Joseph Edings Seabrook, one of the children by the second marriage, departed this life, under age, and unmarried, in June, 1838. It is insisted, on the part of Mrs. Seabrook, the widow of the testator, that, by the true construction of the will, ' she is entitled, as one of the right heirs of the testator, to one third of the lands which were to be allotted to Joseph Edings Seabrook; and the ten children, who survived the testator, (of whom Joseph E. Seabrook was one,) to the other two-thirds. But that, if she should be excluded as an heir of the testator, she is, in any event, entitled, as an heir of Joseph E. Seabrook, to a proportion of the one-tenth, which vested in him.

It is proposed, first, to enquire, whether any interest in the lands vested in Joseph Edings Seabrook. After the very elaborate discussion which this subject underwent, in the argument of Cholmondeley vs. Clinton, 2 Mer. 171, it would be an act of supererogation on the part of the Court, to collate the authorities which have been adduced. Certain general principles are, however, admitted in all the cases. None is more clear than that, even in the construction of deeds, the obvious intention shall prevail, provided it is not inconsistent with the settled rules of law. In one of the cases cited for the defendant, Donner vs. Parkhurst, Willes, 332, it is said by the Chief Justice, “I admit, that, though the intent of the parties be ever so clear, it cannot take place contrary to the rules of law, nor can we put words in a deed which are not there, nor put a construction on the words of a deed, directly contrary to the plainest sense of them. But where the intent is plain and manifest, and the words doubtful and obscure, it is the duty of the judges to endeavor to find out such a meaning in the words, as will best answer the intention of the parties.” It is also a rule, for the reasons stated by Mr. Justice Bailey, in Doe vs. Maxcy, 12 East. 589, not to read limitations in a will, as being a contingent remainder, unless such appears to have been clearly the intention of the tes[205]*205tator. But this preference of the Court, in favor of vested remainders, is never permitted to operate so as to exclude an ascertained object of the grantor’s or testator’s intention. In Holloway vs. Holloway, 5 Ves. 401, (the case on which the defendant chiefly relied,) it is said by the Master of the Rolls, “unquestionably it is competent for a testator, if he thinks fit, to limit any interest to such persons as shall, at a particular time, named by him, sustain a particular character.”

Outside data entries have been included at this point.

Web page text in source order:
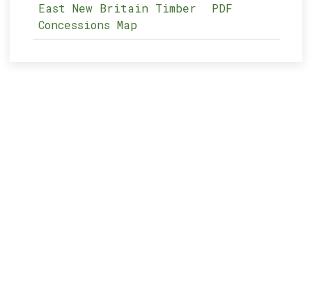
East New Britain Timber
Concessions Map
PDF
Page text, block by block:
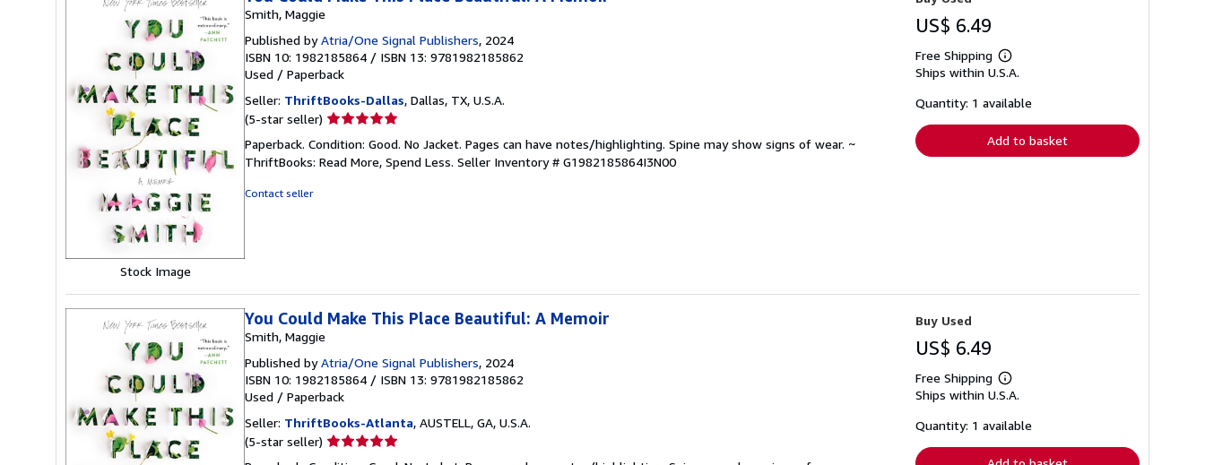
Stock Image
Smith, Maggie
Published byAtria/One Signal Publishers, 2024
ISBN 10: 1982185864 / ISBN 13: 9781982185862
Used / Paperback
Seller: ThriftBooks-Dallas, Dallas, TX, U.S.A.
(5-star seller) Seller
5
out
Paperback. Condition: Good. No Jacket. Pages can have notes/highlighting. Spine may show signs of wear. ~
ThriftBooks: Read More, Spend Less. Seller Inventory # G1982185864I3N00
Contact seller
US$ 6.49
Free Shipping
Learn
more
shipping
Ships within U.S.A.
Quantity: 1 available
Add to basket
You Could Make This Place Beautiful: A Memoir
Smith, Maggie
Published byAtria/One Signal Publishers, 2024
ISBN 10: 1982185864 / ISBN 13: 9781982185862
Used / Paperback
Seller: ThriftBooks-Atlanta, AUSTELL, GA, U.S.A.
(5-star seller) Seller
Buy Used
US$ 6.49
Free Shipping
Learn
more
shipping
Ships within U.S.A.
Quantity: 1 available
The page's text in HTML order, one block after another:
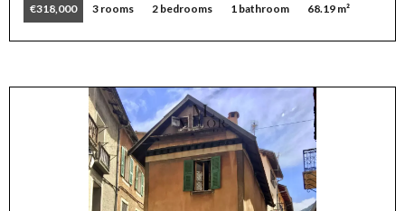
€318,000 3 rooms 2 bedrooms 1 bathroom 68.19 m²
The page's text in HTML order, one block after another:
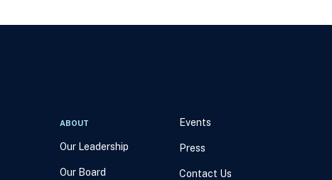
ABOUT
Our Leadership
Our Board
Events
Press
Contact Us
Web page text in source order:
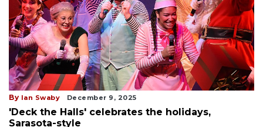
By Ian Swaby December 9, 2025
'Deck the Halls' celebrates the holidays,
Sarasota-style
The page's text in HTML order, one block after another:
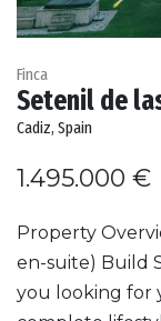
Finca
Setenil de
Cadiz, Spain
1.495.000 €
Property
en-suite) Build
you looking for
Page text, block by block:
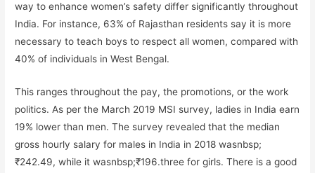
way to enhance women’s safety differ significantly throughout
India. For instance, 63% of Rajasthan residents say it is more
necessary to teach boys to respect all women, compared with
40% of individuals in West Bengal.
This ranges throughout the pay, the promotions, or the work
politics. As per the March 2019 MSI survey, ladies in India earn
19% lower than men. The survey revealed that the median
gross hourly salary for males in India in 2018 wasnbsp;
₹242.49, while it wasnbsp;₹196.three for girls. There is a good
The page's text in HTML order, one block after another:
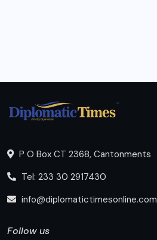
P O Box CT 2368, Cantonments
Tel: 233 30 2917430
info@diplomatictimesonline.com
Follow us
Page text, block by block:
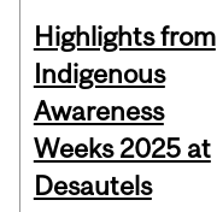
Highlights from
Indigenous
Awareness
Weeks 2025 at
Desautels
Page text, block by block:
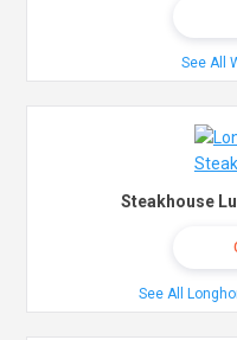
See All
Steakhouse
See All
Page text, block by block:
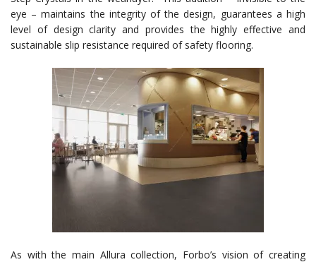
eye – maintains the integrity of the design, guarantees a high
level of design clarity and provides the highly effective and
sustainable slip resistance required of safety flooring.
As with the main Allura collection, Forbo’s vision of creating
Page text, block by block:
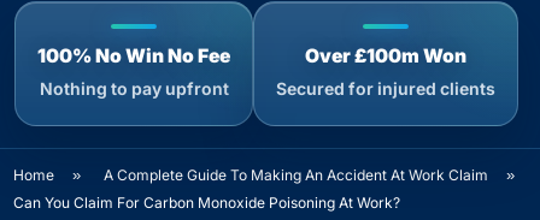
100% No Win No Fee
Nothing to pay upfront
Over £100m Won
Secured for injured clients
Home » A Complete Guide To Making An Accident At Work Claim
»
Can You Claim For Carbon Monoxide Poisoning At Work?
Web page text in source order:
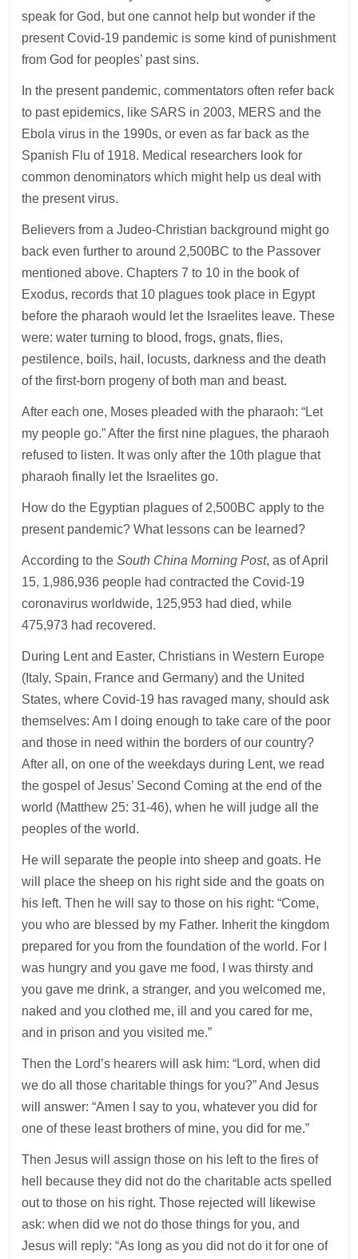
speak for God, but one cannot help but wonder if the
present Covid-19 pandemic is some kind of punishment
from God for peoples’ past sins.
In the present pandemic, commentators often refer back
to past epidemics, like SARS in 2003, MERS and the
Ebola virus in the 1990s, or even as far back as the
Spanish Flu of 1918. Medical researchers look for
common denominators which might help us deal with
the present virus.
Believers from a Judeo-Christian background might go
back even further to around 2,500BC to the Passover
mentioned above. Chapters 7 to 10 in the book of
Exodus, records that 10 plagues took place in Egypt
before the pharaoh would let the Israelites leave. These
were: water turning to blood, frogs, gnats, flies,
pestilence, boils, hail, locusts, darkness and the death
of the first-born progeny of both man and beast.
After each one, Moses pleaded with the pharaoh: “Let
my people go.” After the first nine plagues, the pharaoh
refused to listen. It was only after the 10th plague that
pharaoh finally let the Israelites go.
How do the Egyptian plagues of 2,500BC apply to the
present pandemic? What lessons can be learned?
According to theSouth China Morning Post, as of April
15, 1,986,936 people had contracted the Covid-19
coronavirus worldwide, 125,953 had died, while
475,973 had recovered.
During Lent and Easter, Christians in Western Europe
(Italy, Spain, France and Germany) and the United
States, where Covid-19 has ravaged many, should ask
themselves: Am I doing enough to take care of the poor
and those in need within the borders of our country?
After all, on one of the weekdays during Lent, we read
the gospel of Jesus’ Second Coming at the end of the
world (Matthew 25: 31-46), when he will judge all the
peoples of the world.
He will separate the people into sheep and goats. He
will place the sheep on his right side and the goats on
his left. Then he will say to those on his right: “Come,
you who are blessed by my Father. Inherit the kingdom
prepared for you from the foundation of the world. For I
was hungry and you gave me food, I was thirsty and
you gave me drink, a stranger, and you welcomed me,
naked and you clothed me, ill and you cared for me,
and in prison and you visited me.”
Then the Lord’s hearers will ask him: “Lord, when did
we do all those charitable things for you?” And Jesus
will answer: “Amen I say to you, whatever you did for
one of these least brothers of mine, you did for me.”
Then Jesus will assign those on his left to the fires of
hell because they did not do the charitable acts spelled
out to those on his right. Those rejected will likewise
ask: when did we not do those things for you, and
Jesus will reply: “As long as you did not do it for one of
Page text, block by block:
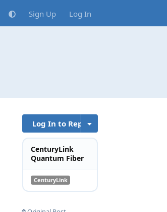
Sign Up Log In
Log In to Reply
CenturyLink
Quantum Fiber
CenturyLink
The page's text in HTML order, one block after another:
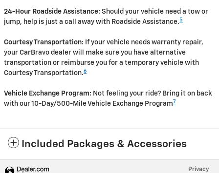
24-Hour Roadside Assistance: Should your vehicle need a tow or
jump, help is just a call away with Roadside Assistance.5
Courtesy Transportation: If your vehicle needs warranty repair,
your CarBravo dealer will make sure you have alternative
transportation or reimburse you for a temporary vehicle with
Courtesy Transportation.6
Vehicle Exchange Program: Not feeling your ride? Bring it on back
with our 10-Day/500-Mile Vehicle Exchange Program 7
Included Packages & Accessories
Privacy
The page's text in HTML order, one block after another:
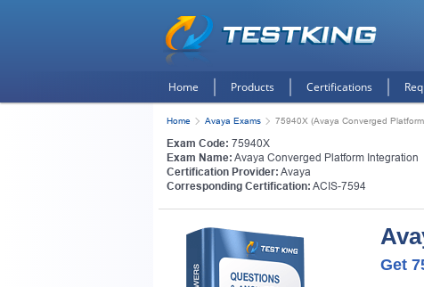
Home Products Certifications
Home Avaya Exams 75940X (Avaya Converged
Exam Code: 75940X
Exam Name: Avaya Converged Platform Integration
Certification Provider: Avaya
Corresponding Certification: ACIS-7594
Get
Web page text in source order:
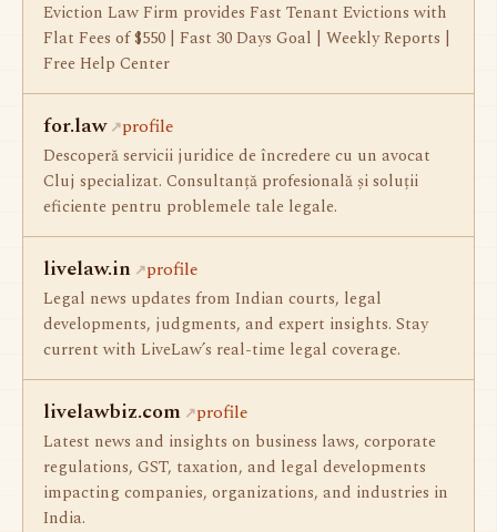
Eviction Law Firm provides Fast Tenant Evictions with
Flat Fees of $550 | Fast 30 Days Goal | Weekly Reports |
Free Help Center
for.law profile
Descoperă servicii juridice de încredere cu un avocat
Cluj specializat. Consultanță profesională și soluții
eficiente pentru problemele tale legale.
livelaw.in profile
Legal news updates from Indian courts, legal
developments, judgments, and expert insights. Stay
current with LiveLaw’s real-time legal coverage.
livelawbiz.com profile
Latest news and insights on business laws, corporate
regulations, GST, taxation, and legal developments
impacting companies, organizations, and industries in
India.
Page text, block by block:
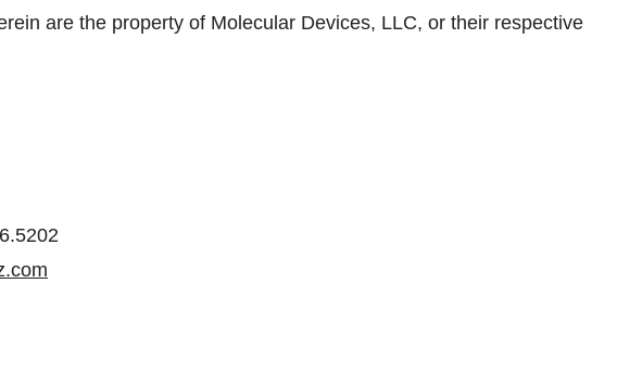
are the property of Molecular Devices, LLC, or their respective
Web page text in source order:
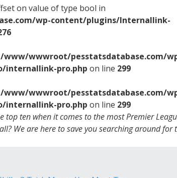
on value of type bool in
wp-content/plugins/Internallink-
/www/wwwroot/pesstatsdatabase.com/
internallink-pro.php on line 299
/www/wwwroot/pesstatsdatabase.com/
internallink-pro.php on line 299
top ten when it comes to the most Premier
We are here to save you searching around for
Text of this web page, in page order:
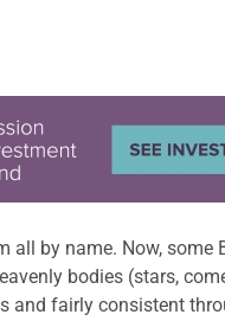
all by name. Now, some
bodies (stars,
and fairly consistent
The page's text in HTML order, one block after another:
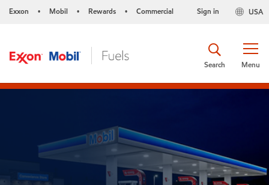
Exxon • Mobil • Rewards • Commercial USA
Sign in
Menu
Search
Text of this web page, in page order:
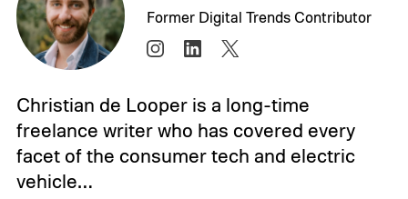
Former Digital Trends Contributor
Christian de Looper is a long-time
freelance writer who has covered every
facet of the consumer tech and electric
vehicle…
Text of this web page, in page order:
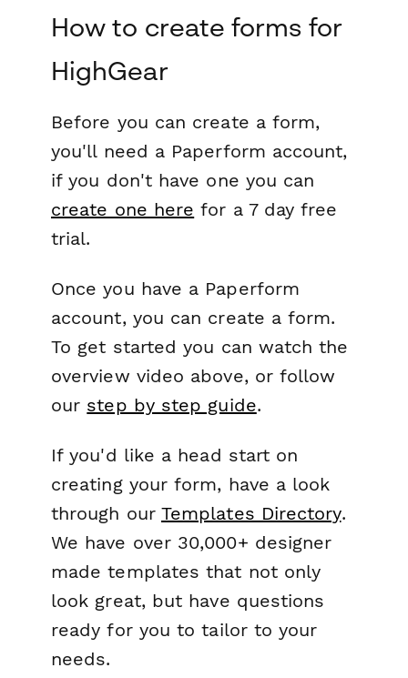
How to create forms for
HighGear
Before you can create a form,
you'll need a Paperform account,
if you don't have one you can
create one here for a 7 day free
trial.
Once you have a Paperform
account, you can create a form.
To get started you can watch the
overview video above, or follow
our step by step guide.
If you'd like a head start on
creating your form, have a look
through our Templates Directory.
We have over 30,000+ designer
made templates that not only
look great, but have questions
ready for you to tailor to your
needs.
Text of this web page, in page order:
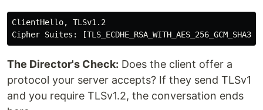
ClientHello, TLSv1.2
The Director's Check: Does the client offer a
protocol your server accepts? If they send TLSv1
and you require TLSv1.2, the conversation ends
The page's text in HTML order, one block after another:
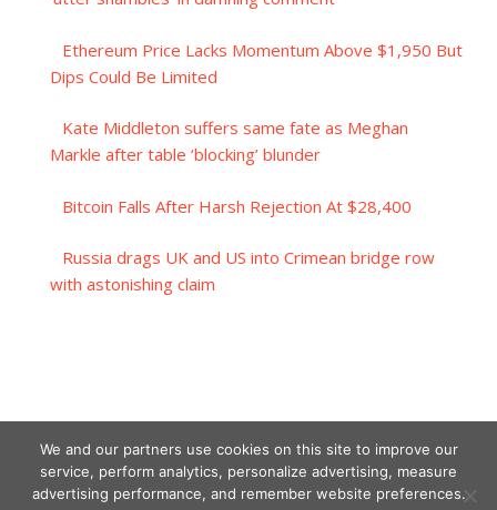
Ethereum Price Lacks Momentum Above $1,950 But
Dips Could Be Limited
Kate Middleton suffers same fate as Meghan
Markle after table ‘blocking’ blunder
Bitcoin Falls After Harsh Rejection At $28,400
Russia drags UK and US into Crimean bridge row
with astonishing claim
We and our partners use cookies on this site to improve our
service, perform analytics, personalize advertising, measure
advertising performance, and remember website preferences.
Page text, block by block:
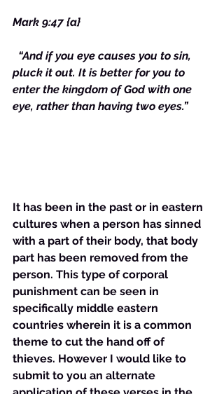
Mark 9:47 {a}
“And if you eye causes you to sin,
pluck it out. It is better for you to
enter the kingdom of God with one
eye, rather than having two eyes.”
It has been in the past or in eastern
cultures when a person has sinned
with a part of their body, that body
part has been removed from the
person. This type of corporal
punishment can be seen in
specifically middle eastern
countries wherein it is a common
theme to cut the hand off of
thieves. However I would like to
submit to you an alternate
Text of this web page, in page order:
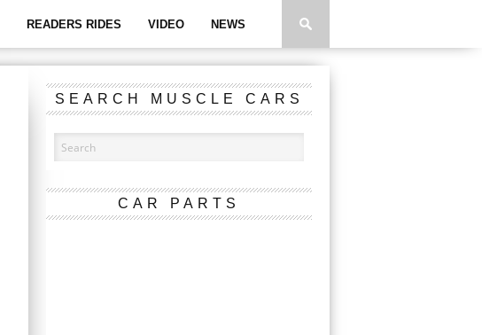
READERS RIDES VIDEO NEWS
SEARCH MUSCLE CARS
CAR PARTS
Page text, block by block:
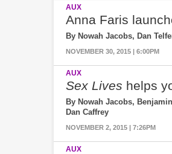
AUX
Anna Faris
By Nowah Jacobs, Dan
NOVEMBER 30, 2015 | 6:00PM
AUX
Sex Lives helps
By Nowah Jacobs,
Dan Caffrey
NOVEMBER 2, 2015 | 7:26PM
AUX
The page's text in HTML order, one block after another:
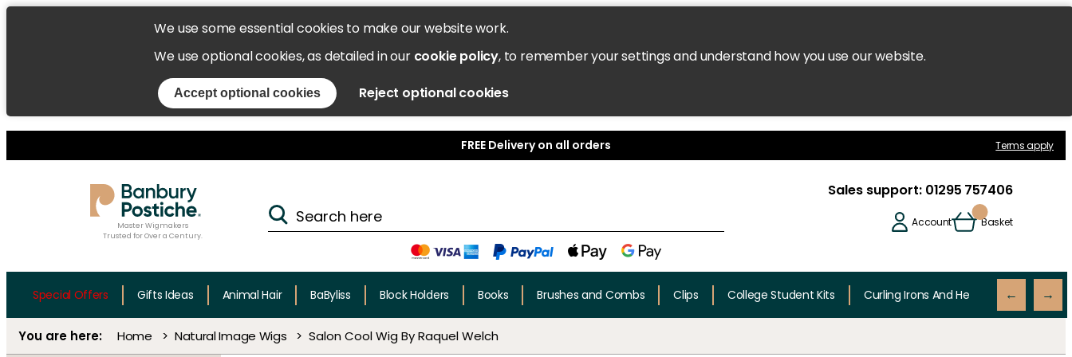
We use some essential cookies to make our website work.
We use optional cookies, as detailed in our cookie policy, to remember your settings and understand how you use our website.
Accept optional cookies Reject optional cookies
FREE Delivery on all orders Terms apply
Master Wigmakers
Trusted for Over a Century.
Sales support: 01295 757406
Account Basket
Special Offers Gifts Ideas Animal Hair BaByliss Block Holders Books Brushes and Combs Clips College Student Kits Curling Irons And Heaters ← →
Home Natural Image Wigs Salon Cool Wig By Raquel Welch

The question then, is, whether the terms, right heirs of the testator, are to be confined to those who were his right heirs at the time of his death, (in which case they took nothing by the will,) or are intended to designate a class of persons, who, on the happening of a particular contingency, would come within the description. In order to satisfy this enquiry, it is competent for the Court, and indeed, is its duty, to look through the whole instrument. The testator makes a marked distinction between his real and personal estate. In respect to the latter, an absolute estate is given to the legatees, so soon as they shall, respectively, attain the age of twenty-one years. The interest in the lands is restricted to a life estate in the first taker. And, as was observed in the argument of Long vs. Blackall, 3 Ves., an anxious desire to keep this property in his family as long as he could, is apparent, in every clause of the instrument. In the fourth clause, lands are devised to his son, George Washington Seabrook, during his natural life, with limitations to his issue; but, on failure of the issue of the said George W.